## Exercise directions
Whenever a line in the material below contains "random", copy that line.

## Records provided
+===+

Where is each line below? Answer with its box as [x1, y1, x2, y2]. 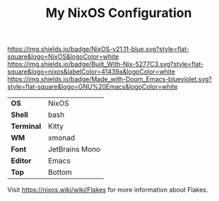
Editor [11, 156, 32, 166]
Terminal [11, 122, 42, 132]
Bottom [48, 168, 73, 178]
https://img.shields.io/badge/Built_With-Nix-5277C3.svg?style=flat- [7, 60, 204, 69]
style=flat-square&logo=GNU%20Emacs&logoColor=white [7, 83, 178, 91]
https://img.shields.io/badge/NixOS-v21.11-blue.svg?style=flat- [7, 45, 189, 54]
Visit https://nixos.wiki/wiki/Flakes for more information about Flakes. [7, 185, 208, 194]
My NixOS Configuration [45, 5, 192, 21]
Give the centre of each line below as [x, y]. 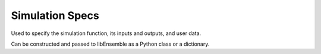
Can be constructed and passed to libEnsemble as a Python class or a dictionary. [110, 44]
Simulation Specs [55, 15]
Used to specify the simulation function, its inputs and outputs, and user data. [106, 33]
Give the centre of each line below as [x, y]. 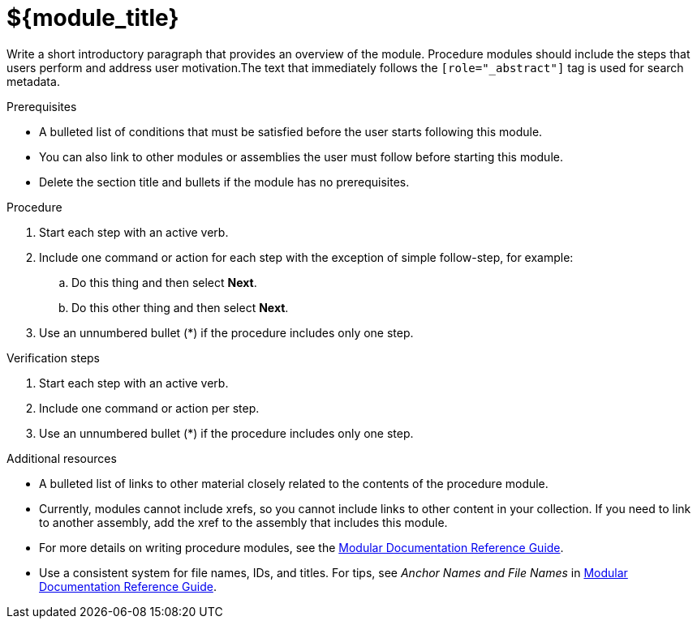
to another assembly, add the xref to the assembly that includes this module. [243, 522]
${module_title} [93, 18]
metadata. [33, 81]
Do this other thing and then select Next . [180, 307]
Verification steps [54, 357]
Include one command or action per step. [149, 408]
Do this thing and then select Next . [164, 282]
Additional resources [62, 458]
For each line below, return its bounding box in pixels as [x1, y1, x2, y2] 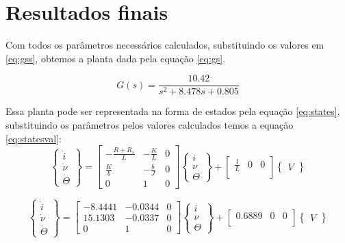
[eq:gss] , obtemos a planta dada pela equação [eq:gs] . [5, 51, 226, 65]
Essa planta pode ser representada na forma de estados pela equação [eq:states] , [5, 104, 340, 118]
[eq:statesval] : [5, 131, 62, 145]
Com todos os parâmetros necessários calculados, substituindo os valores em [5, 38, 324, 52]
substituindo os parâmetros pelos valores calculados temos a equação [5, 117, 294, 131]
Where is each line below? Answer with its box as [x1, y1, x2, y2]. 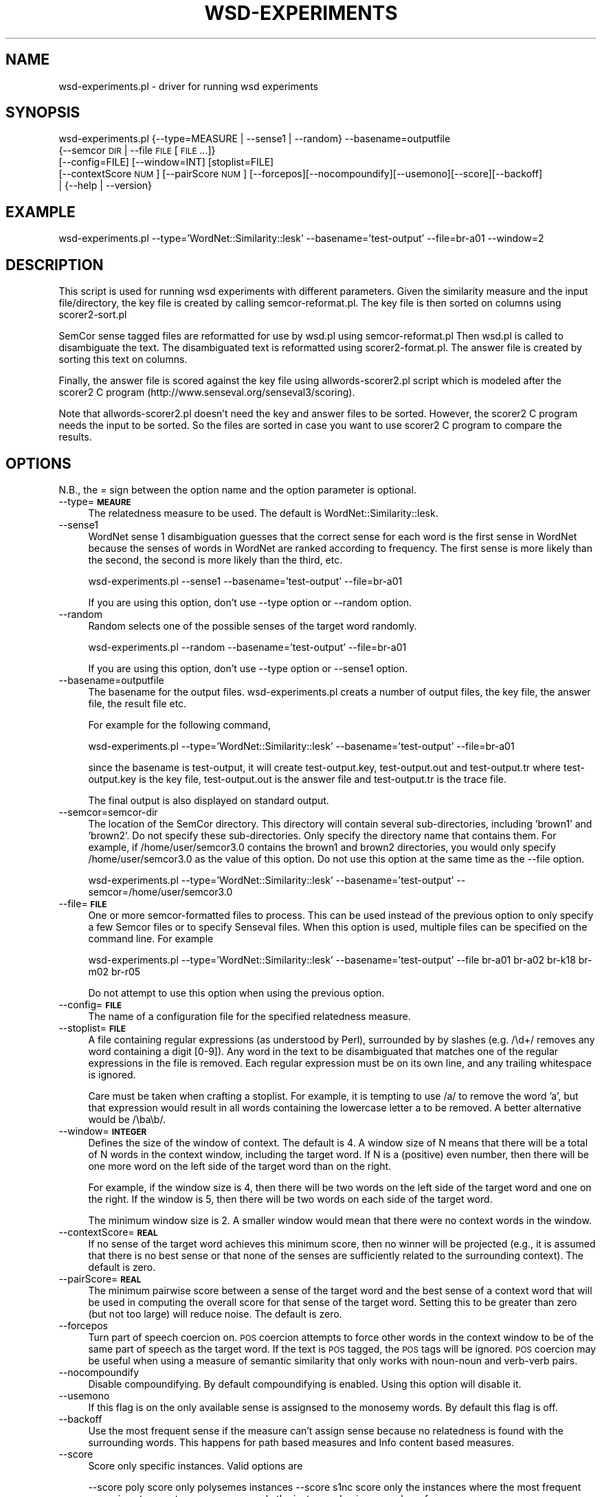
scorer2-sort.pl [58, 309, 127, 321]
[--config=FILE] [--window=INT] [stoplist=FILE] [58, 156, 274, 168]
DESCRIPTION [5, 256, 104, 274]
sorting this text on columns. [58, 353, 188, 366]
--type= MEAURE [58, 495, 131, 507]
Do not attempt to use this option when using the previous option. [88, 986, 385, 999]
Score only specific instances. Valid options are [88, 1459, 303, 1472]
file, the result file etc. [88, 697, 187, 709]
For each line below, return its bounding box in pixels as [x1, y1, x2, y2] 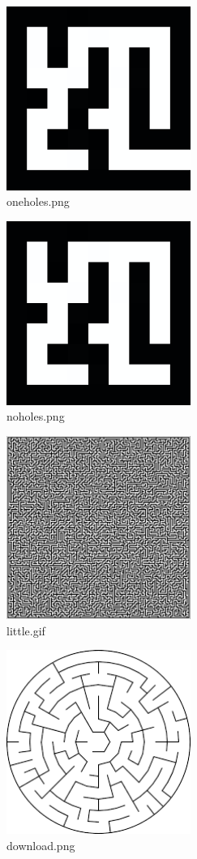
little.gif [6, 622, 45, 639]
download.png [6, 836, 75, 853]
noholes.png [6, 408, 65, 425]
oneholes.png [6, 193, 70, 210]
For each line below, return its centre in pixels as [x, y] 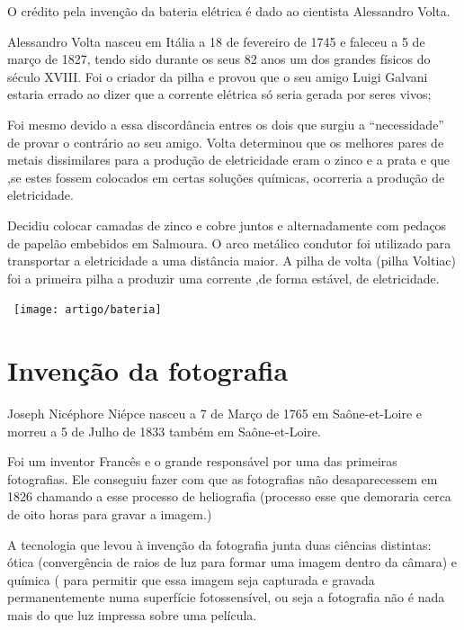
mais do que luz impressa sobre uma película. [132, 615]
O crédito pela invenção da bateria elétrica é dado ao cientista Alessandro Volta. [229, 11]
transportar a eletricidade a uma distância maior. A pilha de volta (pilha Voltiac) [232, 261]
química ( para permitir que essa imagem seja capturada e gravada [191, 579]
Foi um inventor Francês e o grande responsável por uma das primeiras [202, 461]
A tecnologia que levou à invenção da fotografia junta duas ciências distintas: [219, 544]
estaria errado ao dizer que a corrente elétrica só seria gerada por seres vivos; [219, 94]
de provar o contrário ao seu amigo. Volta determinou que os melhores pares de [226, 142]
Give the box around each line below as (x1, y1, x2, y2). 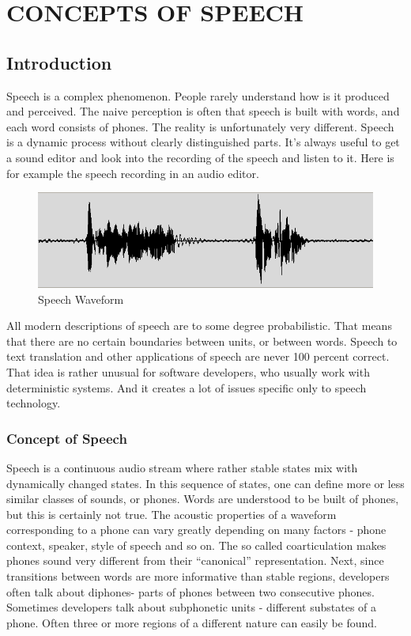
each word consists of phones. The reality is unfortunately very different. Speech (6, 118, 394, 134)
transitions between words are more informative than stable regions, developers (6, 568, 390, 585)
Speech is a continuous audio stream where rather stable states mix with (6, 459, 358, 475)
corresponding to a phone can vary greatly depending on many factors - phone (6, 521, 386, 538)
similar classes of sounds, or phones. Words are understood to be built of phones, (6, 490, 399, 507)
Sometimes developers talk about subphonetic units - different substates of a (6, 599, 377, 615)
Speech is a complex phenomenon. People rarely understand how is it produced (6, 87, 390, 104)
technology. (6, 395, 61, 411)
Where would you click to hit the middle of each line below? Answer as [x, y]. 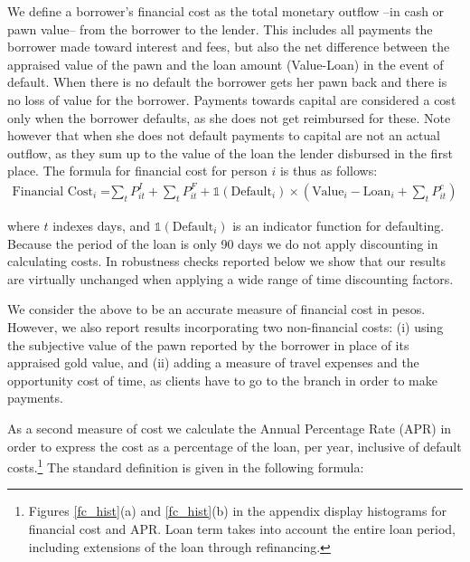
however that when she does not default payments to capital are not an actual [224, 135]
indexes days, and [102, 225]
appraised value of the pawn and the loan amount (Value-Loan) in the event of [226, 64]
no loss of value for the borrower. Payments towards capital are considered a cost [232, 99]
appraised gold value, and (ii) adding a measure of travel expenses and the [213, 362]
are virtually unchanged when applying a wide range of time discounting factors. [230, 278]
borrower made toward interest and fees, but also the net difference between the [229, 47]
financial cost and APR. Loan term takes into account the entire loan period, [242, 528]
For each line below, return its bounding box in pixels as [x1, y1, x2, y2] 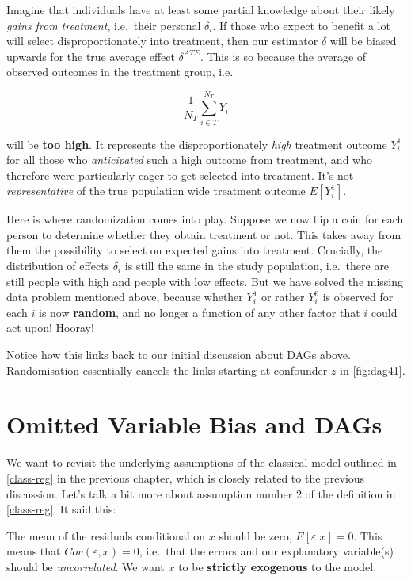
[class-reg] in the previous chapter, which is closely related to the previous [6, 469, 365, 486]
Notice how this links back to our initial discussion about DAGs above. [6, 346, 351, 363]
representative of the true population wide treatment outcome [6, 182, 306, 199]
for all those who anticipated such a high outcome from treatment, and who [6, 151, 372, 168]
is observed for [322, 288, 394, 305]
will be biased [329, 32, 397, 49]
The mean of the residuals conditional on [6, 527, 206, 544]
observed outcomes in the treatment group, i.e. [6, 63, 234, 80]
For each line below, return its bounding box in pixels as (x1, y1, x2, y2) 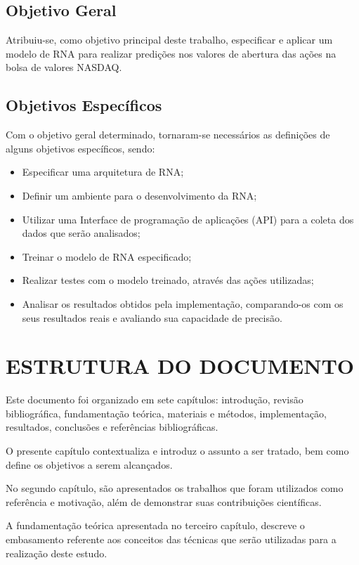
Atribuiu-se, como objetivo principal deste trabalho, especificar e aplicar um (6, 32, 333, 47)
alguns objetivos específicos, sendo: (6, 141, 155, 155)
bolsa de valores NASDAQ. (6, 60, 122, 74)
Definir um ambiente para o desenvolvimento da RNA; (22, 188, 257, 202)
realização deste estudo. (6, 545, 107, 560)
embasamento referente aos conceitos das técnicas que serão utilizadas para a (6, 532, 337, 546)
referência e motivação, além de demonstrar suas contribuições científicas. (6, 494, 322, 509)
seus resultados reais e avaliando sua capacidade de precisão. (22, 310, 282, 325)
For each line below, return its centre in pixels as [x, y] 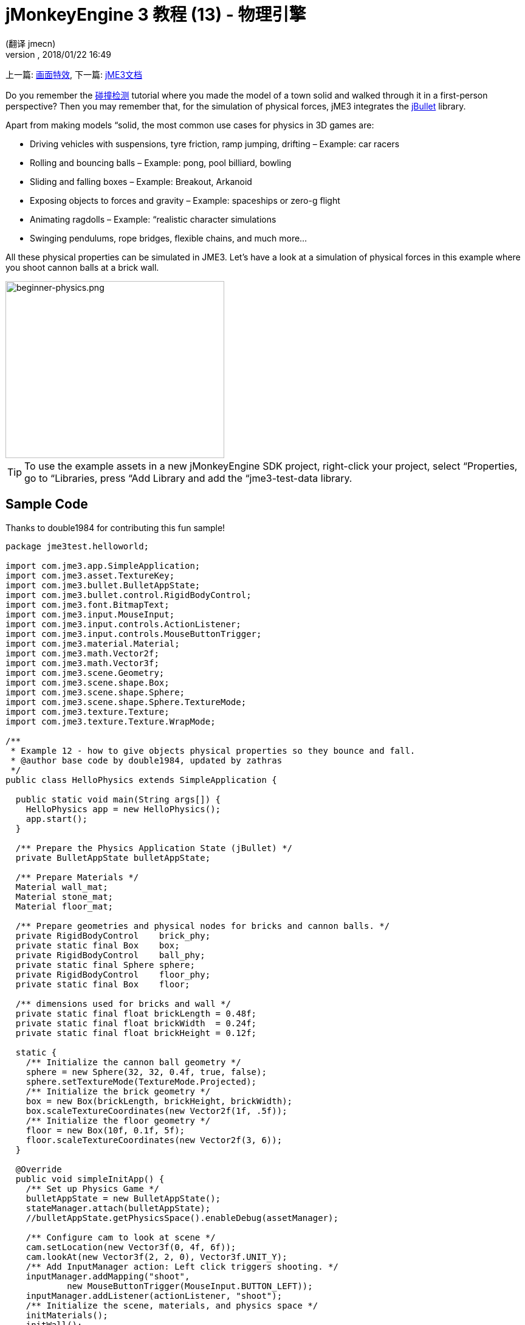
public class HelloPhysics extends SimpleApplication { [141, 780]
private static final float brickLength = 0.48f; [136, 1013]
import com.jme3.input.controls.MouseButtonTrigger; [134, 634]
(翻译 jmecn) [31, 43]
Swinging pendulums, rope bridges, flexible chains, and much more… [169, 238]
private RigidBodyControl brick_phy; [113, 935]
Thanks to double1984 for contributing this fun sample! [115, 527]
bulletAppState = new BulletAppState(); [123, 1198]
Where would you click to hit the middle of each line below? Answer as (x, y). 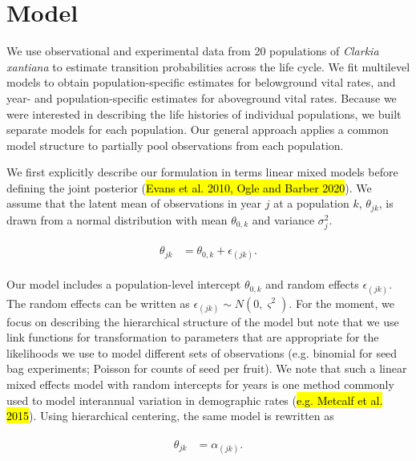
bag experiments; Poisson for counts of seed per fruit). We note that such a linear (207, 368)
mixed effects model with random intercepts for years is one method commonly (200, 384)
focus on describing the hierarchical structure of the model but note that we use (203, 321)
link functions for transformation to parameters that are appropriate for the (193, 337)
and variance (283, 219)
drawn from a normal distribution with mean (117, 219)
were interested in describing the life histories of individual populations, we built (204, 113)
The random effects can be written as (98, 303)
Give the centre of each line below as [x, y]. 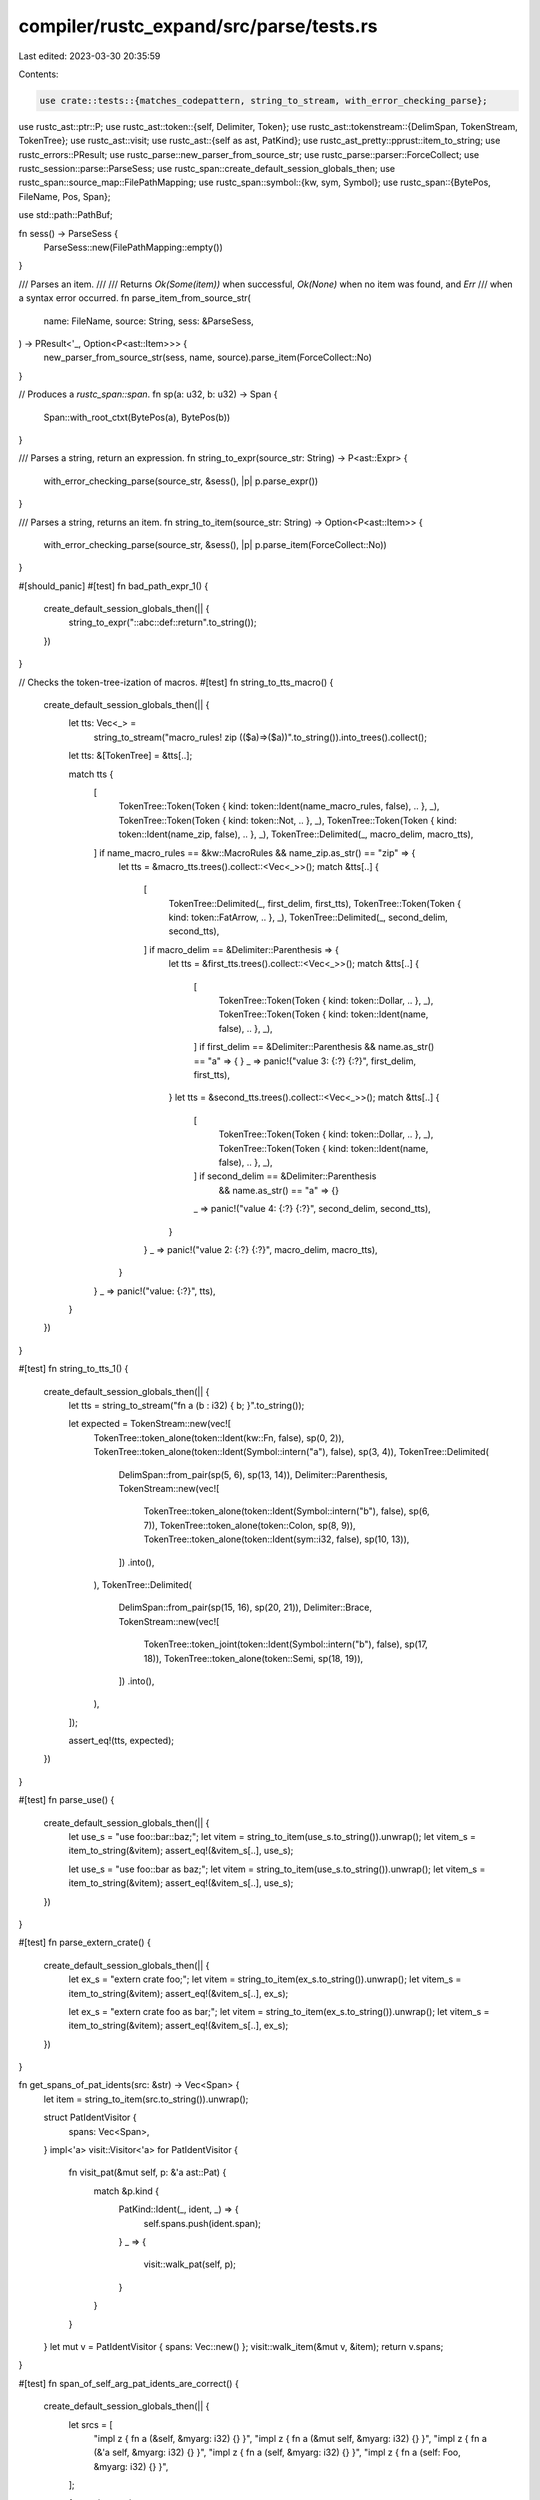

+===+

## Solution below
mixed effects model with random intercepts for years is one method commonly (200, 384)
The random effects can be written as (98, 303)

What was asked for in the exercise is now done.